Rethinking antenna placement: a complex puzzle
In space engineering, every design decision can have major consequences. One of the most complex challenges is antenna placement. This process requires balancing multiple constraints: ensuring optimal signal performance, reducing weight, and integrating components seamlessly into a satellite or aircraft structure. Yet, traditional methods rely on lengthy simulations, slowing down the innovation process.
To address this challenge, we collaborated with the Centre National d’Études Spatiales (CNES) to explore an innovative approach: AI simulation.

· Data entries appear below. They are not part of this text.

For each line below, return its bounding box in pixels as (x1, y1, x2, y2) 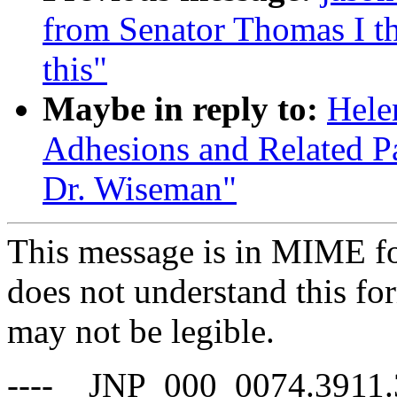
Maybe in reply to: (43, 89, 318, 128)
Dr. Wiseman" (43, 168, 237, 207)
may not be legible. (7, 311, 275, 350)
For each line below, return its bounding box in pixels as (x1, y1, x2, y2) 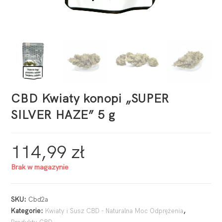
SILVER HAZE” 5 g (11, 107, 116, 123)
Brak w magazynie (11, 163, 69, 172)
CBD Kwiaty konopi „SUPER (11, 91, 169, 107)
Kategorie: (11, 207, 46, 216)
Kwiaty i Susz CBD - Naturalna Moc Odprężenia (45, 207, 184, 216)
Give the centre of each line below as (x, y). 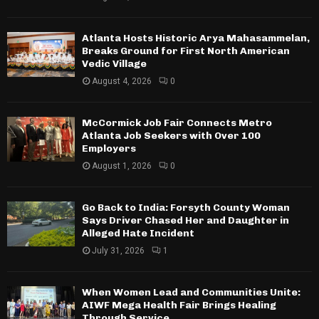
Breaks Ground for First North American (186, 51)
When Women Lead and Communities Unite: (191, 292)
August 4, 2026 (122, 81)
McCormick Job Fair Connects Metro (177, 122)
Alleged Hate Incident (138, 233)
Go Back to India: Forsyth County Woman (186, 207)
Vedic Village (114, 63)
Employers (109, 148)

Accelerating design cycles with AI simulation
The promise of AI simulation is to overcome the inefficiencies caused by slow simulation cycles. In concurrent engineering, where multiple teams work simultaneously, delays in simulation can disrupt workflows and hinder decision-making. AI-driven simulation addresses this challenge by transforming historical simulation data into actionable models that provide results in seconds. This approach enhances efficiency, accelerates iterations, and fosters seamless collaboration.
Unlike traditional methods that depend on repetitive and time-consuming testing, AI simulation significantly accelerates the process. By exploring the design space extensively, it delivers more informed results in less time, allowing engineers to concentrate on high-value tasks while keeping pace with the demands of concurrent engineering.
Addressing the data challenge: a long-term investment
One common concern with AI simulation is the need to generate large volumes of synthetic data for model training, as historical data is often unavailable. This additional step, along with the time required to train models, can initially seem to lengthen the overall design cycle—making the promise of “faster time-to-design” appear less compelling in the short term.
However, this shift represents an investment rather than a burden. By systematically building structured and reusable datasets, companies create a foundation that enhances simulation accuracy and accelerates future iterations. Unlike traditional simulation-based workflows, where data is generated on demand and then discarded, fostering a data-driven culture enables organizations to continuously refine their AI models. This approach not only unlocks efficiency gains over time but also positions AI-powered design as a sustainable competitive advantage.
🔗Explore how businesses can overcome the data challenge and maximize the benefits of AI simulation. Read full article.
A successful Proof of Concept (PoC)
In 2024, our collaboration with CNES led to a promising evolution: a successful PoC demonstrating the transformative potential of AI simulation in electromagnetic simulation for antenna placement. By automating and optimizing simulations, we have taken a significant step toward reducing iteration cycles while improving the performance of the proposed solutions.
Breaking simulation silos: How Miura enables seamless AI integration in space engineering
Engineering teams in the space industry often struggle with fragmented simulation ecosystems, where proprietary software limits interoperability and flexibility. Most AI solutions reinforce these constraints, making their integration a challenge. Miura stands apart by offering a fully interoperable and relying on open formats and standards, designed to fit seamlessly into existing workflows. This ability to integrate effortlessly with diverse tools and platforms was a key factor in our successful collaboration with CNES, where our technology aligned ideally with their demanding processes. By ensuring organizations retain full control over their data and models while leveraging the power of AI, Miura provides a scalable and future-proof approach to engineering simulation, eliminating vendor lock-in and unlocking new possibilities for innovation.
What’s next: tackling new space challenges
Building on this initial success, we are now preparing to take on even more ambitious challenges in 2025. The goal is to expand the application of AI simulation to other complex space problems. By refining our methods and broadening our scope, we are paving the way for a new standard of efficiency and innovation.
An evolution in space engineering
AI simulation is not just an incremental improvement, it represents a paradigm shift in how space systems are designed. While its initial adoption requires investment in data management, our infrastructure ensures that companies build a growing knowledge base, continuously accelerating design cycles.
This collaboration with CNES marks a key milestone in this transformation. It demonstrates that, with an innovative approach and AI-driven technology, we can unlock a future where engineers spend less time on lengthy and repetitive processes—and more time on creativity and innovation.